§ **EXERCISE DIRECTIONS**
Tally the lines in the records below that contain "snippets" and return only the result.

§ **SUPPLIED DATA**
↓

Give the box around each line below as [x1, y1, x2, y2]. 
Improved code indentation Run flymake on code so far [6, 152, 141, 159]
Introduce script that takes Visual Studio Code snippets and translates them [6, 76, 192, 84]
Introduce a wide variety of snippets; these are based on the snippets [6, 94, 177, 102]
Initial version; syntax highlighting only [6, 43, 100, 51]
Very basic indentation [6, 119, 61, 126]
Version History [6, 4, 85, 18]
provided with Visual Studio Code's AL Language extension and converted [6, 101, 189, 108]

↑
↓

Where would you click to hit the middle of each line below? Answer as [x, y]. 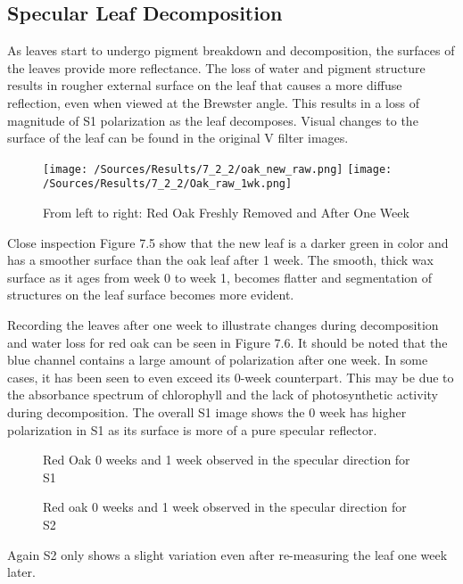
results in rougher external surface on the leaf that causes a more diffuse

↑
↓

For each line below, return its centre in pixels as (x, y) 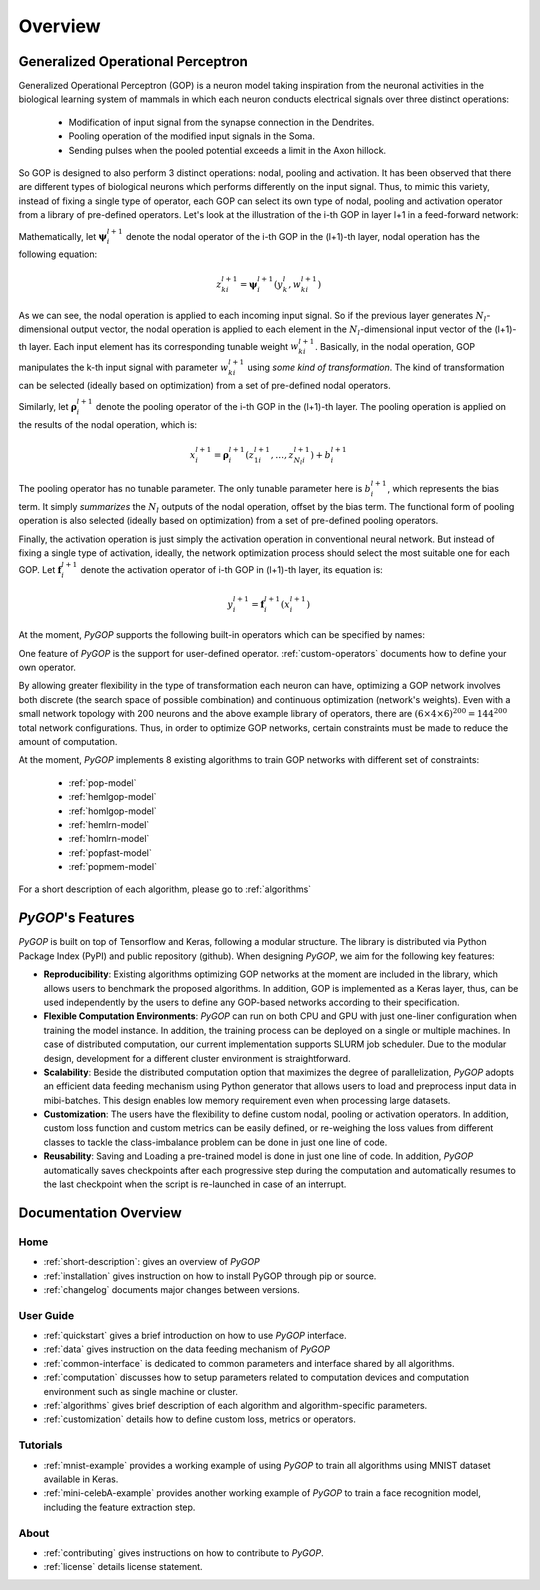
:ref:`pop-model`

↑

§ **TASK ANSWER**
2